= Exercise goal =
Where a line holds the word "kontrolnych", copy that line from the data below.

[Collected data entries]
○ ○ ○ ○ ○ ○ ○

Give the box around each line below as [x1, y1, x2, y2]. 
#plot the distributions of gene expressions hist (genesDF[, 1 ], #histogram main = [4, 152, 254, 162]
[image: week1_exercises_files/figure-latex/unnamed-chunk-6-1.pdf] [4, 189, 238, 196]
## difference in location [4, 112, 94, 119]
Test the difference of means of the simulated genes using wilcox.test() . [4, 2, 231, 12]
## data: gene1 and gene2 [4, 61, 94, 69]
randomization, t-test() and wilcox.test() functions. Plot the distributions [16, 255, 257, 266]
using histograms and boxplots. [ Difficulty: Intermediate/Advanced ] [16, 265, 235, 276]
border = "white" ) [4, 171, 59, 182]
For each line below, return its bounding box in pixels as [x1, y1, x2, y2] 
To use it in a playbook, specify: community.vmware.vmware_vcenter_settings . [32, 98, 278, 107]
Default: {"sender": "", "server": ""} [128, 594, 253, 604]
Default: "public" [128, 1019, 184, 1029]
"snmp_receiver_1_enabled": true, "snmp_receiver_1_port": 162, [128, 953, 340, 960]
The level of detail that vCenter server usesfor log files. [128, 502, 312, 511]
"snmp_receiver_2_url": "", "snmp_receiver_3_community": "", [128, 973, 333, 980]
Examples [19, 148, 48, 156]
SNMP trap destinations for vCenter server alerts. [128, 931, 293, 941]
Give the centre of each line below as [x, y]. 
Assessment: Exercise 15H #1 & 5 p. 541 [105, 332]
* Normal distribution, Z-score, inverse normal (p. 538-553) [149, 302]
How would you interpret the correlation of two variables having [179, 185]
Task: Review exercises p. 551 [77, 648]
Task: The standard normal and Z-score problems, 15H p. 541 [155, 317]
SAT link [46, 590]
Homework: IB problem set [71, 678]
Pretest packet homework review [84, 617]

○ ○ ○ ○ ○ ○ ○

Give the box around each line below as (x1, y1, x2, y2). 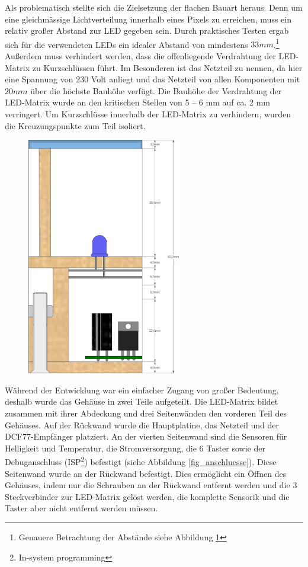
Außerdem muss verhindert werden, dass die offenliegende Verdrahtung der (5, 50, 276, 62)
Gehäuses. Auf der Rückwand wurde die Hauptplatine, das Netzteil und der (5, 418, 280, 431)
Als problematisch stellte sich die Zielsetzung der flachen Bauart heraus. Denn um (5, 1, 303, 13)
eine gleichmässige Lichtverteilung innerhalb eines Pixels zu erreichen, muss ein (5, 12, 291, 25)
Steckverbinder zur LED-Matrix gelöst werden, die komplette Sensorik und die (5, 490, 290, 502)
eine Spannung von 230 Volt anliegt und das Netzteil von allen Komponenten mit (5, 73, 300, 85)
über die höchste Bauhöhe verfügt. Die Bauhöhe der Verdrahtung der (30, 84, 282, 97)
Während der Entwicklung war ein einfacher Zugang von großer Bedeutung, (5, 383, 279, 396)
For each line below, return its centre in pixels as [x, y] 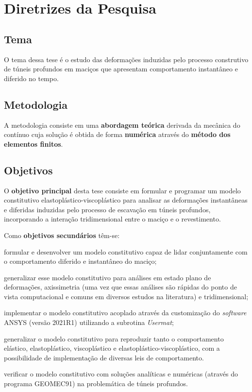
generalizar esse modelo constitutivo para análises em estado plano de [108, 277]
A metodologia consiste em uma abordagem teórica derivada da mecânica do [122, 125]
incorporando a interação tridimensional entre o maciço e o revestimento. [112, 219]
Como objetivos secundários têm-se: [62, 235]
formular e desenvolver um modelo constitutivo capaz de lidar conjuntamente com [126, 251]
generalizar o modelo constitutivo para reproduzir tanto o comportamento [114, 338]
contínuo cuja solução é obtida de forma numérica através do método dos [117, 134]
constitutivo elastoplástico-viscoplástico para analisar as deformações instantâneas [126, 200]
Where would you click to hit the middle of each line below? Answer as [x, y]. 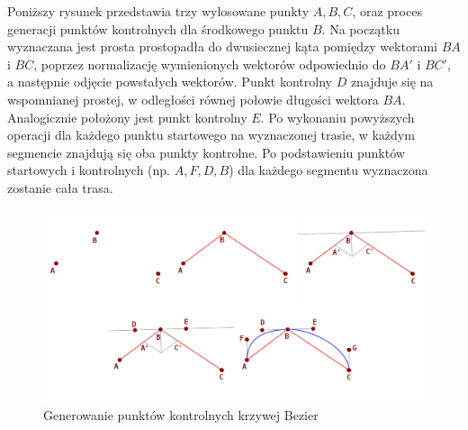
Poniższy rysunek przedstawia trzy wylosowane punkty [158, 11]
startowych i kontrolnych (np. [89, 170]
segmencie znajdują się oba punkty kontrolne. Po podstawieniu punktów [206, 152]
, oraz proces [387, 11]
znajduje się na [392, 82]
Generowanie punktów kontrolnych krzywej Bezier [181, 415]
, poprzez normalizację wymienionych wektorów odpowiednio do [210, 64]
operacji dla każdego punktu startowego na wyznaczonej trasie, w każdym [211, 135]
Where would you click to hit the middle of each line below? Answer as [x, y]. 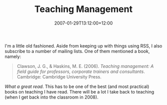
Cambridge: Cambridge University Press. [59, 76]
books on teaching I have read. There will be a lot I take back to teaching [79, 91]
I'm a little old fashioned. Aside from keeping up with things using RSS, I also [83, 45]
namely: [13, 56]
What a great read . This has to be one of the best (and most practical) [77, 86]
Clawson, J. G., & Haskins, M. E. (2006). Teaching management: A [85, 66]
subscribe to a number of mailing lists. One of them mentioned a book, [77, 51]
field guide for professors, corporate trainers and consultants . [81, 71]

○ ○ ○ ○ ○ ○ ○

= Written response =
startowych i kontrolnych (np. [89, 170]
Generowanie punktów kontrolnych krzywej Bezier [181, 415]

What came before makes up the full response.